***** Data extract *****
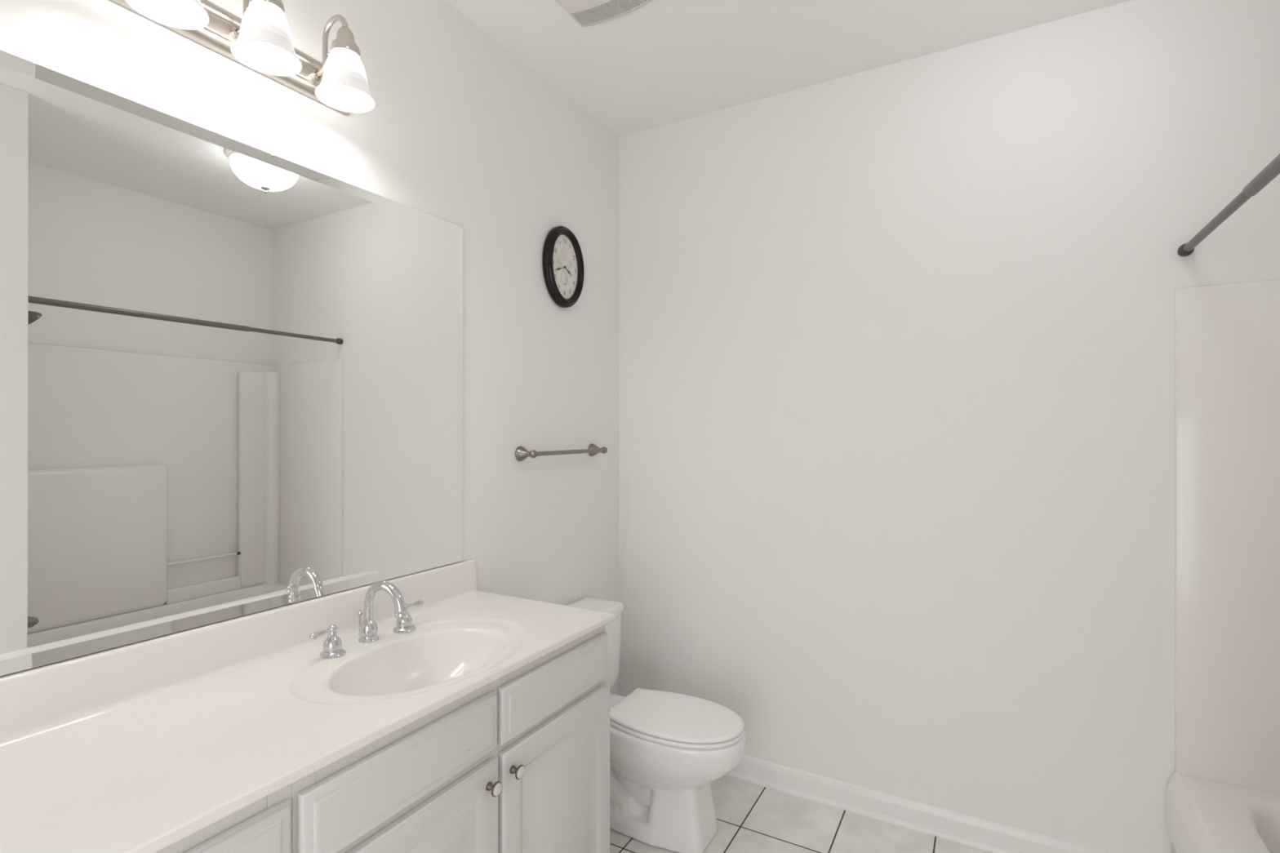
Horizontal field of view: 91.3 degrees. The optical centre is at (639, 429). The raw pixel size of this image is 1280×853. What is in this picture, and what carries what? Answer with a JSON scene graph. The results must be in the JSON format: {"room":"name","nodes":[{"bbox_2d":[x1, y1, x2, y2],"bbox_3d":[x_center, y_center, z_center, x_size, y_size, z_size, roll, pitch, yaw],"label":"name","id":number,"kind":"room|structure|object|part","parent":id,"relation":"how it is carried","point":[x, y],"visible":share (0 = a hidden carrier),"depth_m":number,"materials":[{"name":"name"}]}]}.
{"room":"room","nodes":[
{"label":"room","id":0,"kind":"room"},
{"bbox_2d":[0,0,618,694],"bbox_3d":[-0.893,0.044,1.534,0.120,2.740,3.290,0,0,29],"label":"wall","id":1,"kind":"structure","parent":0,"point":[460,131],"depth_m":2.09,"materials":[{"name":"white paint"}]},
{"bbox_2d":[0,49,462,676],"bbox_3d":[-0.905,-0.112,1.385,0.005,1.064,1.391,0,0,29],"label":"wall mirror","id":2,"kind":"object","parent":1,"relation":"attached to","point":[231,371],"visible":1,"depth_m":1.32,"materials":[{"name":"grey mirror"}]},
{"bbox_2d":[0,559,478,746],"bbox_3d":[-0.894,0.475,1.372,0.034,0.108,1.496,0,0,29],"label":"backsplash","id":3,"kind":"structure","parent":1,"relation":"attached to","point":[42,700],"depth_m":1.29,"materials":[{"name":"stone"}]},
{"bbox_2d":[111,0,375,115],"bbox_3d":[-0.818,-0.886,1.336,0.204,0.210,0.584,0,0,29],"label":"vanity light","id":4,"kind":"object","parent":1,"relation":"attached to","point":[261,41],"visible":1,"depth_m":1.35,"materials":[{"name":"white glass"}]},
{"bbox_3d":[-0.876,-0.835,1.158,0.130,0.108,0.130,0,0,29],"label":"lamp shade","id":5,"kind":"part","parent":4,"relation":"part of","materials":[{"name":"white glass"}]},
{"bbox_3d":[-0.876,-0.837,1.158,0.067,0.094,0.067,0,0,29],"label":"bulb","id":6,"kind":"part","parent":4,"relation":"part of","materials":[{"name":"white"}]},
{"bbox_3d":[-0.834,-0.924,1.345,0.123,0.134,0.024,0,0,29],"label":"lamp arm","id":7,"kind":"part","parent":4,"relation":"part of","materials":[{"name":"silver metal"}]},
{"bbox_3d":[-0.786,-0.835,1.318,0.130,0.108,0.130,0,0,29],"label":"lamp shade","id":8,"kind":"part","parent":4,"relation":"part of","materials":[{"name":"white glass"}]},
{"bbox_2d":[246,0,286,19],"bbox_3d":[-0.784,-0.915,1.322,0.074,0.065,0.074,0,0,29],"label":"socket","id":9,"kind":"object","parent":4,"relation":"attached to","point":[277,6],"depth_m":1.30,"materials":[{"name":"white glass"}]},
{"bbox_3d":[-0.786,-0.837,1.318,0.067,0.094,0.067,0,0,29],"label":"bulb","id":10,"kind":"part","parent":4,"relation":"part of","materials":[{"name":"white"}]},
{"bbox_3d":[-0.744,-0.924,1.506,0.123,0.134,0.024,0,0,29],"label":"lamp arm","id":11,"kind":"part","parent":4,"relation":"part of","materials":[{"name":"silver metal"}]},
{"bbox_2d":[327,26,360,60],"bbox_3d":[-0.694,-0.915,1.482,0.074,0.065,0.074,0,0,29],"label":"socket","id":12,"kind":"object","parent":4,"relation":"attached to","point":[344,42],"depth_m":1.46,"materials":[{"name":"silver metal"}]},
{"bbox_3d":[-0.696,-0.835,1.479,0.130,0.108,0.130,0,0,29],"label":"lamp shade","id":13,"kind":"part","parent":4,"relation":"part of","materials":[{"name":"white glass"}]},
{"bbox_3d":[-0.696,-0.837,1.479,0.067,0.094,0.067,0,0,29],"label":"bulb","id":14,"kind":"part","parent":4,"relation":"part of","materials":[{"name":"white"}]},
{"bbox_2d":[515,443,607,461],"bbox_3d":[-0.284,0.087,2.421,0.076,0.055,0.517,0,0,29],"label":"towel bar","id":15,"kind":"object","parent":1,"relation":"attached to","point":[522,453],"visible":1,"depth_m":2.31,"materials":[{"name":"silver metal"}]},
{"bbox_3d":[-0.396,0.087,2.220,0.076,0.055,0.055,0,0,29],"label":"post","id":16,"kind":"part","parent":15,"relation":"part of","materials":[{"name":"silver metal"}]},
{"bbox_3d":[-0.171,0.087,2.623,0.076,0.055,0.055,0,0,29],"label":"post","id":17,"kind":"part","parent":15,"relation":"part of","materials":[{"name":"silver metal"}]},
{"bbox_2d":[542,226,584,307],"bbox_3d":[-0.293,-0.635,2.445,0.036,0.315,0.244,0,0,29],"label":"wall clock","id":18,"kind":"object","parent":1,"relation":"attached to","point":[563,269],"visible":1,"depth_m":2.44,"materials":[{"name":"black plastic"}]},
{"bbox_2d":[445,0,1130,137],"bbox_3d":[0.337,-1.376,0.845,2.940,0.100,3.290,0,0,29],"label":"ceiling","id":19,"kind":"structure","parent":0,"point":[658,63],"depth_m":2.14,"materials":[{"name":"white paint"}]},
{"bbox_2d":[555,0,651,26],"bbox_3d":[-0.147,-1.315,1.859,0.259,0.022,0.286,0,0,29],"label":"exhaust fan","id":20,"kind":"object","parent":19,"relation":"attached to","point":[584,12],"visible":1,"depth_m":1.95,"materials":[{"name":"white plastic"}]},
{"bbox_2d":[609,775,991,852],"bbox_3d":[0.337,1.464,0.845,2.940,0.100,3.290,0,0,29],"label":"floor","id":21,"kind":"structure","parent":0,"point":[752,818],"depth_m":2.19,"materials":[{"name":"tile"}]},
{"bbox_2d":[155,783,291,852],"bbox_3d":[-0.898,0.980,0.861,0.524,0.868,0.561,0,0,29],"label":"base cabinet","id":22,"kind":"object","parent":21,"relation":"on","point":[264,825],"visible":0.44,"depth_m":0.92,"materials":[{"name":"white wood"}]},
{"bbox_3d":[-0.679,0.642,0.736,0.020,0.126,0.547,0,0,29],"label":"drawer","id":23,"kind":"part","parent":22,"relation":"part of","materials":[{"name":"white wood"}]},
{"bbox_2d":[291,624,609,852],"bbox_3d":[-0.523,0.980,1.501,0.552,0.868,0.922,0,0,29],"label":"base cabinet","id":24,"kind":"object","parent":21,"relation":"on","point":[519,762],"visible":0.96,"depth_m":1.35,"materials":[{"name":"white wood"}]},
{"bbox_2d":[0,559,615,852],"bbox_3d":[-0.672,0.548,1.258,0.532,0.254,1.515,0,0,29],"label":"countertop","id":25,"kind":"structure","parent":24,"relation":"on","point":[143,747],"depth_m":1.16,"materials":[{"name":"stone"}]},
{"bbox_2d":[308,580,423,659],"bbox_3d":[-0.671,0.453,1.563,0.275,0.157,0.194,0,0,-27],"label":"faucet","id":26,"kind":"object","parent":25,"relation":"on","point":[368,628],"visible":1,"depth_m":1.55,"materials":[{"name":"silver metal"}]},
{"bbox_3d":[-0.735,0.470,1.450,0.021,0.020,0.072,0,0,23],"label":"lever","id":27,"kind":"part","parent":26,"relation":"part of","materials":[{"name":"silver metal"}]},
{"bbox_3d":[-0.725,0.503,1.474,0.058,0.058,0.058,0,0,29],"label":"handle","id":28,"kind":"part","parent":26,"relation":"part of","materials":[{"name":"silver metal"}]},
{"bbox_3d":[-0.715,0.495,1.595,0.015,0.072,0.015,0,0,29],"label":"lift rod","id":29,"kind":"part","parent":26,"relation":"part of","materials":[{"name":"silver metal"}]},
{"bbox_3d":[-0.638,0.453,1.551,0.156,0.157,0.050,0,0,29],"label":"spout","id":30,"kind":"part","parent":26,"relation":"part of","materials":[{"name":"silver metal"}]},
{"bbox_3d":[-0.624,0.503,1.655,0.058,0.058,0.058,0,0,29],"label":"handle","id":31,"kind":"part","parent":26,"relation":"part of","materials":[{"name":"silver metal"}]},
{"bbox_3d":[-0.611,0.470,1.677,0.021,0.020,0.073,0,0,29],"label":"lever","id":32,"kind":"part","parent":26,"relation":"part of","materials":[{"name":"silver metal"}]},
{"bbox_3d":[-0.427,0.642,1.185,0.020,0.126,0.450,0,0,29],"label":"drawer","id":33,"kind":"part","parent":24,"relation":"part of","materials":[{"name":"white wood"}]},
{"bbox_3d":[-0.427,1.012,1.185,0.020,0.574,0.450,0,0,29],"label":"door","id":34,"kind":"part","parent":24,"relation":"part of","materials":[{"name":"white wood"}]},
{"bbox_3d":[-0.314,0.768,1.339,0.028,0.030,0.030,0,0,29],"label":"knob","id":35,"kind":"part","parent":24,"relation":"part of","materials":[{"name":"grey metal"}]},
{"bbox_3d":[-0.277,0.768,1.405,0.028,0.030,0.030,0,0,29],"label":"knob","id":36,"kind":"part","parent":24,"relation":"part of","materials":[{"name":"grey metal"}]},
{"bbox_3d":[-0.202,0.642,1.588,0.020,0.126,0.442,0,0,29],"label":"drawer","id":37,"kind":"part","parent":24,"relation":"part of","materials":[{"name":"white wood"}]},
{"bbox_3d":[-0.200,1.012,1.591,0.020,0.574,0.449,0,0,29],"label":"door","id":38,"kind":"part","parent":24,"relation":"part of","materials":[{"name":"white wood"}]},
{"bbox_2d":[567,596,746,852],"bbox_3d":[0.017,1.062,2.254,0.746,0.745,0.386,0,0,29],"label":"toilet","id":39,"kind":"object","parent":21,"relation":"on","point":[667,748],"visible":0.76,"depth_m":2.11,"materials":[{"name":"white ceramic"}]},
{"bbox_3d":[-0.223,0.711,2.388,0.197,0.042,0.386,0,0,29],"label":"tank lid","id":40,"kind":"part","parent":39,"relation":"part of","materials":[{"name":"white ceramic"}]},
{"bbox_3d":[-0.224,0.881,2.389,0.186,0.298,0.372,0,0,29],"label":"tank","id":41,"kind":"part","parent":39,"relation":"part of","materials":[{"name":"white ceramic"}]},
{"bbox_3d":[0.133,1.020,2.189,0.470,0.015,0.326,0,0,29],"label":"seat","id":42,"kind":"part","parent":39,"relation":"part of","materials":[{"name":"white plastic"}]},
{"bbox_3d":[0.133,1.012,2.189,0.470,0.040,0.326,0,0,29],"label":"lid","id":43,"kind":"part","parent":39,"relation":"part of","materials":[{"name":"white plastic"}]},
{"bbox_3d":[0.026,1.232,2.249,0.725,0.405,0.335,0,0,29],"label":"bowl","id":44,"kind":"part","parent":39,"relation":"part of","materials":[{"name":"white ceramic"}]},
{"bbox_2d":[1166,280,1279,852],"bbox_3d":[1.570,0.495,1.074,0.760,1.835,1.460,0,0,29],"label":"shower","id":45,"kind":"object","parent":21,"relation":"on","point":[1223,792],"visible":1,"depth_m":1.80,"materials":[{"name":"white plastic"}]},
{"bbox_2d":[1166,771,1279,852],"bbox_3d":[1.561,1.220,1.074,0.744,0.387,1.446,0,0,29],"label":"tub","id":46,"kind":"object","parent":45,"relation":"in","point":[1206,813],"depth_m":1.70,"materials":[{"name":"white plastic"}]},
{"bbox_2d":[618,0,1279,852],"bbox_3d":[1.111,0.044,2.228,2.700,2.740,0.120,0,0,29],"label":"wall","id":47,"kind":"structure","parent":0,"point":[896,340],"depth_m":2.18,"materials":[{"name":"white paint"}]},
{"bbox_2d":[725,755,1110,852],"bbox_3d":[0.739,1.369,2.350,1.931,0.089,0.030,0,0,29],"label":"baseboard","id":48,"kind":"structure","parent":47,"relation":"attached to","point":[975,832],"depth_m":2.24,"materials":[{"name":"white paint"}]},
{"bbox_2d":[1177,153,1279,256],"bbox_3d":[1.273,-0.533,1.235,0.036,0.036,1.453,0,0,29],"label":"shower rod","id":49,"kind":"object","parent":47,"relation":"attached to","point":[1271,171],"visible":1,"depth_m":1.45,"materials":[{"name":"grey metal"}]}
]}
*****
■ Task ■
With "grey" as the string to match, show every line of the entries above that has it.

■ Task output ■
{"bbox_2d":[0,49,462,676],"bbox_3d":[-0.905,-0.112,1.385,0.005,1.064,1.391,0,0,29],"label":"wall mirror","id":2,"kind":"object","parent":1,"relation":"attached to","point":[231,371],"visible":1,"depth_m":1.32,"materials":[{"name":"grey mirror"}]},
{"bbox_3d":[-0.314,0.768,1.339,0.028,0.030,0.030,0,0,29],"label":"knob","id":35,"kind":"part","parent":24,"relation":"part of","materials":[{"name":"grey metal"}]},
{"bbox_3d":[-0.277,0.768,1.405,0.028,0.030,0.030,0,0,29],"label":"knob","id":36,"kind":"part","parent":24,"relation":"part of","materials":[{"name":"grey metal"}]},
{"bbox_2d":[1177,153,1279,256],"bbox_3d":[1.273,-0.533,1.235,0.036,0.036,1.453,0,0,29],"label":"shower rod","id":49,"kind":"object","parent":47,"relation":"attached to","point":[1271,171],"visible":1,"depth_m":1.45,"materials":[{"name":"grey metal"}]}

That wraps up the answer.